---- Exercise input

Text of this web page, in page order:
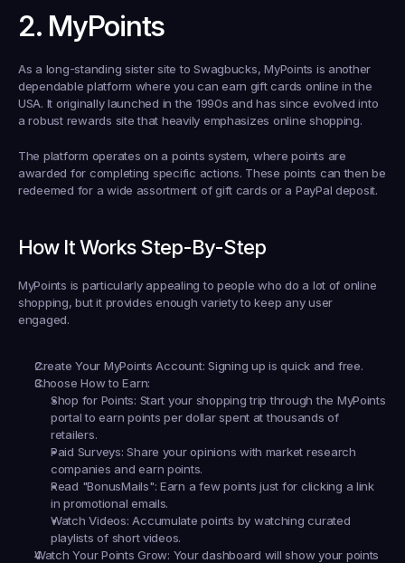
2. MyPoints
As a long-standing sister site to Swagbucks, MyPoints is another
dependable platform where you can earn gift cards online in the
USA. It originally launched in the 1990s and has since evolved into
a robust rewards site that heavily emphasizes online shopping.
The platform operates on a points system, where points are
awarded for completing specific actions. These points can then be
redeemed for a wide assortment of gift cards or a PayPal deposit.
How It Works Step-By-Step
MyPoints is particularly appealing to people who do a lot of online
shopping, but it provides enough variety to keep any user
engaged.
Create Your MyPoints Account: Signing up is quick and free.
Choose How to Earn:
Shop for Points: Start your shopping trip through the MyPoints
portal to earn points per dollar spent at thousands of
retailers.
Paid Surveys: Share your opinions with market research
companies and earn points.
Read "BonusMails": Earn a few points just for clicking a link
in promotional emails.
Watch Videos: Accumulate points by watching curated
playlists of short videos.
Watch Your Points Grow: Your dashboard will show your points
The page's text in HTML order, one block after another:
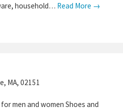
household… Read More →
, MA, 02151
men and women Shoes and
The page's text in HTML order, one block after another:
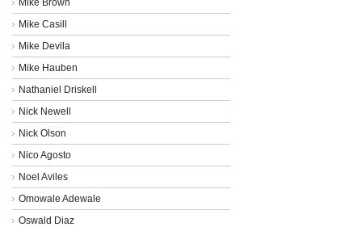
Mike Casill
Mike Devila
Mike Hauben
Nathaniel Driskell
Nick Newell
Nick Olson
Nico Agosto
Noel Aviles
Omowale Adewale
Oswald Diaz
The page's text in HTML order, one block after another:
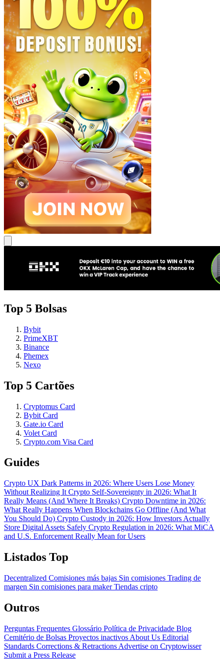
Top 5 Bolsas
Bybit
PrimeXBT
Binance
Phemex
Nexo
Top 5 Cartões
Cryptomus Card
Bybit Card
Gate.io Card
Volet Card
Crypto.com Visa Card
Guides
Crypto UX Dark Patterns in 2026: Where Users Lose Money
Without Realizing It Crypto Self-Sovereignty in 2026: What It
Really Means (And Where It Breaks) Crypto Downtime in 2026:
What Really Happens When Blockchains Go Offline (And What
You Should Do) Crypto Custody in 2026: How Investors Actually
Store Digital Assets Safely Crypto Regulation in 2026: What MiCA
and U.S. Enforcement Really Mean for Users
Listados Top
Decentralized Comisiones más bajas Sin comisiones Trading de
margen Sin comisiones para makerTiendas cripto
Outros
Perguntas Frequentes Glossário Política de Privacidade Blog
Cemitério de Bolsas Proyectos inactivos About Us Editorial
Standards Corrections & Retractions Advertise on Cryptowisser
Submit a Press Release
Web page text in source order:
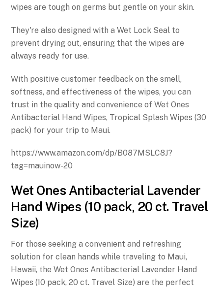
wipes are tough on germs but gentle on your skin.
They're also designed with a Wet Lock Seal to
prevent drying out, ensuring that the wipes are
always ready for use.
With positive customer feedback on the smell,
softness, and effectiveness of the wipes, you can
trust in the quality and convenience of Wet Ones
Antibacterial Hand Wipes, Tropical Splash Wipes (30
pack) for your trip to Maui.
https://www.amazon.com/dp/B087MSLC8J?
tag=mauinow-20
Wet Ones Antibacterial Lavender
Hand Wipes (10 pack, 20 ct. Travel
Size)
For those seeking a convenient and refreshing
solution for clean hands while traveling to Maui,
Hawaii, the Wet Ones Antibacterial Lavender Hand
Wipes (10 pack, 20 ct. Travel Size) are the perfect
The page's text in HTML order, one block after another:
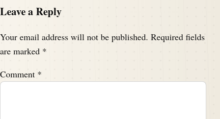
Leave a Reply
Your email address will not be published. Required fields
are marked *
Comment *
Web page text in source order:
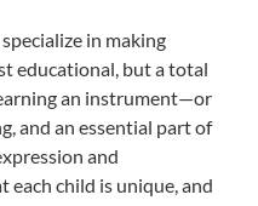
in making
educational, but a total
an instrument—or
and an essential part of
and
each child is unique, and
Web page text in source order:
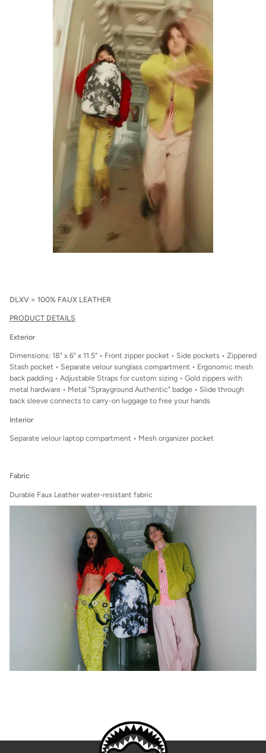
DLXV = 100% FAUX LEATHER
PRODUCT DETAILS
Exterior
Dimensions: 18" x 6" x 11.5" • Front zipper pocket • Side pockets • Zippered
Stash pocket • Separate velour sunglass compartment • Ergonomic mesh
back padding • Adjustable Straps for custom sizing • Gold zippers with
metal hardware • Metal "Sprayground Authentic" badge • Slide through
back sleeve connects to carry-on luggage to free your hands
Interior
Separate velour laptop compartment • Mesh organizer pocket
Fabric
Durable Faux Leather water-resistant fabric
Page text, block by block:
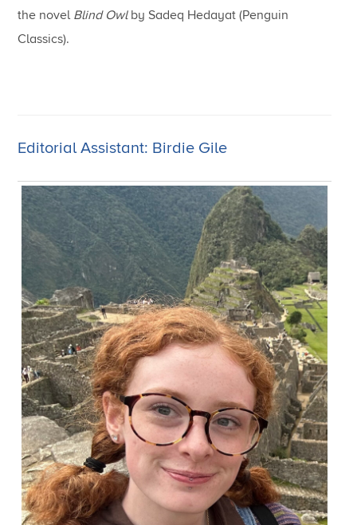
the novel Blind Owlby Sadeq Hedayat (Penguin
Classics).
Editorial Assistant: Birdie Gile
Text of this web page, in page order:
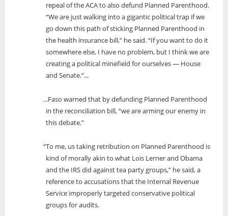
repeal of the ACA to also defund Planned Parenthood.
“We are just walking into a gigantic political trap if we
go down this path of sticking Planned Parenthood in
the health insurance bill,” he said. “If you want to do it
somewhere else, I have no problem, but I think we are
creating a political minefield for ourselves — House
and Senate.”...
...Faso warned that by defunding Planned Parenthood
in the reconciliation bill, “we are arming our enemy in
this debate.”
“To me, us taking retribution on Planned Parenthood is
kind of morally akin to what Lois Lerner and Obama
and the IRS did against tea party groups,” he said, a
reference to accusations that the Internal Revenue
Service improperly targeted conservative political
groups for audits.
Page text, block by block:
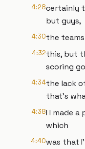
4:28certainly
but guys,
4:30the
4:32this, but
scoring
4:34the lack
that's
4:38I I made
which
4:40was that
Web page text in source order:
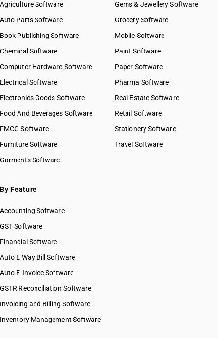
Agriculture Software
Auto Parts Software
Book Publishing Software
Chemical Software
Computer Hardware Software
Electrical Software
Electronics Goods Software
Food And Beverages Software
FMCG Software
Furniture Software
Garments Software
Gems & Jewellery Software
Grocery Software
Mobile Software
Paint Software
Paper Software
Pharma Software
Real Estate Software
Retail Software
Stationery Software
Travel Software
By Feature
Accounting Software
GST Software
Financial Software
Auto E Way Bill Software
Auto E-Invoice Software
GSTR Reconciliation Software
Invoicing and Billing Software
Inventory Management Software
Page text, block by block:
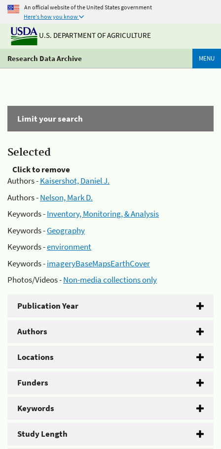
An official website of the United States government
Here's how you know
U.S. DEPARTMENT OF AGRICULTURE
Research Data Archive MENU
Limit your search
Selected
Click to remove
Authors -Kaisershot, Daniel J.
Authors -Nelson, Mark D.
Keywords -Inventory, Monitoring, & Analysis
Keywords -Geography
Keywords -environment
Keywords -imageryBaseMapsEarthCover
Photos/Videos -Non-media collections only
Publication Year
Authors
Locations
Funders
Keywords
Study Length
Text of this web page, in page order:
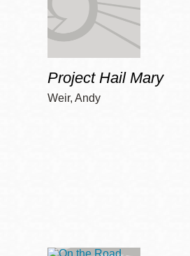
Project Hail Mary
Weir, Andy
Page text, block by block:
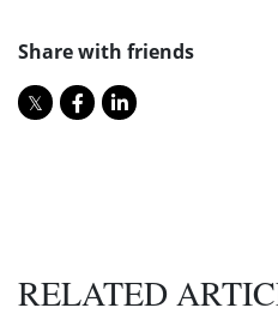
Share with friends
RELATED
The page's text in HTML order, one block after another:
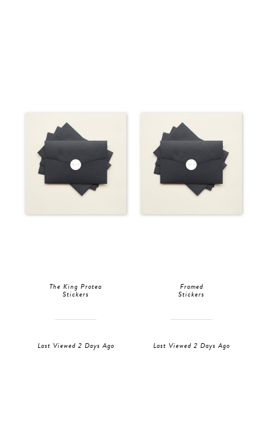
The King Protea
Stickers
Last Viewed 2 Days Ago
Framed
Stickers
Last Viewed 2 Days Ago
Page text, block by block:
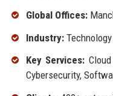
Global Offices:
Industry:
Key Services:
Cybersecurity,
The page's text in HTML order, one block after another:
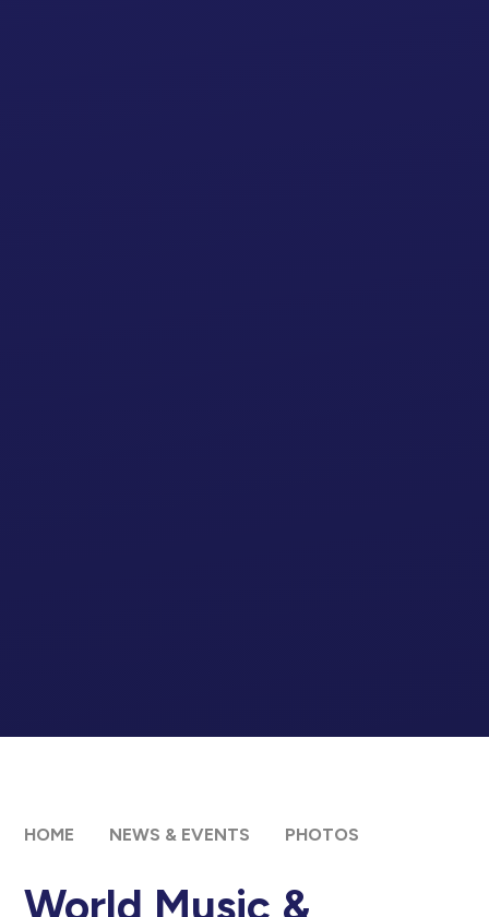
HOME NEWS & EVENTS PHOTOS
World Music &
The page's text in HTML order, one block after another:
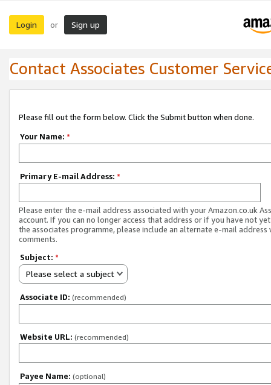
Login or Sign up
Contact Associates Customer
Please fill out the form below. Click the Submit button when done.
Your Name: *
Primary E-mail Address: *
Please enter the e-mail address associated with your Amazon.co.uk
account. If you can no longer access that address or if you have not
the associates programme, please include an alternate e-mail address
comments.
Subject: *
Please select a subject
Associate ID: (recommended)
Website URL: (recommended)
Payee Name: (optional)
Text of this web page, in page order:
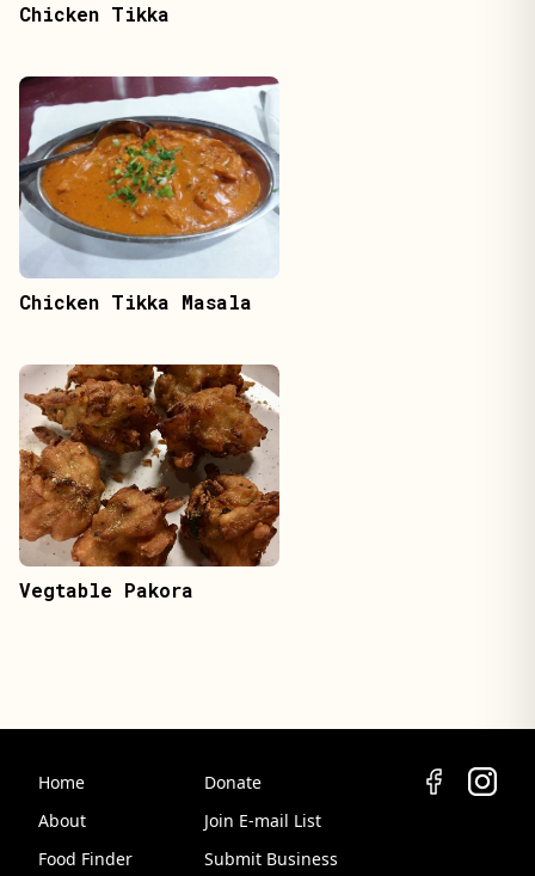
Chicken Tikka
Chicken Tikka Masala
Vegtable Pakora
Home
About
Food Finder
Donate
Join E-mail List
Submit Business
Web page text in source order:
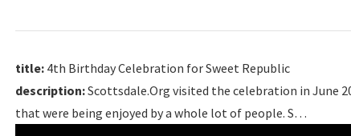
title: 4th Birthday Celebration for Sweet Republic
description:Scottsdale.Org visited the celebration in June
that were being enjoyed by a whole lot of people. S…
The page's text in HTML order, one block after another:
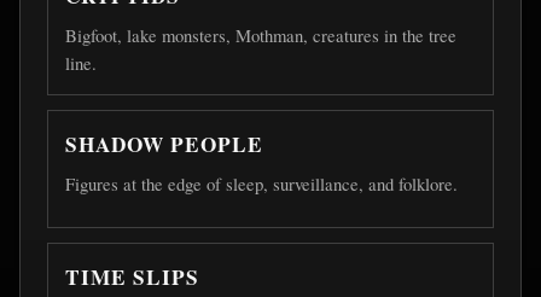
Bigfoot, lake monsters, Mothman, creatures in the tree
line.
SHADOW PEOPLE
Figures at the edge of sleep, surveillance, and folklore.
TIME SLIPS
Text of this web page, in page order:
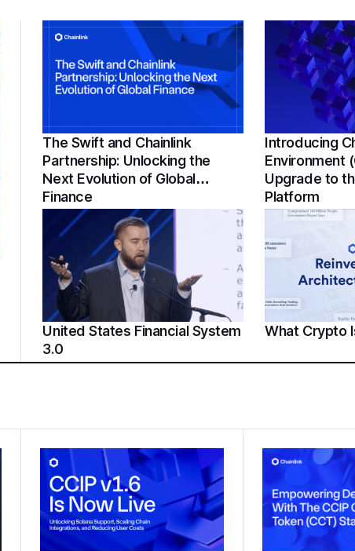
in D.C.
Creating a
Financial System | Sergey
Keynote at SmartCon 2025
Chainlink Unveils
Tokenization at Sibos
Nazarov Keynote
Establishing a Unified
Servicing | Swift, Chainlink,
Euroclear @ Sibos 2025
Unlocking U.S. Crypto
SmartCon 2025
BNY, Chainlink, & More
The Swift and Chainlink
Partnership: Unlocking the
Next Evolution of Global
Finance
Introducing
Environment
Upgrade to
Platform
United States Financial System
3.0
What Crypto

--------

Action item.
Single out each line of the records above with the string "Watch" in it, and copy it.

Your response.
Watch Videos: Accumulate points by watching curated
Watch Your Points Grow: Your dashboard will show your points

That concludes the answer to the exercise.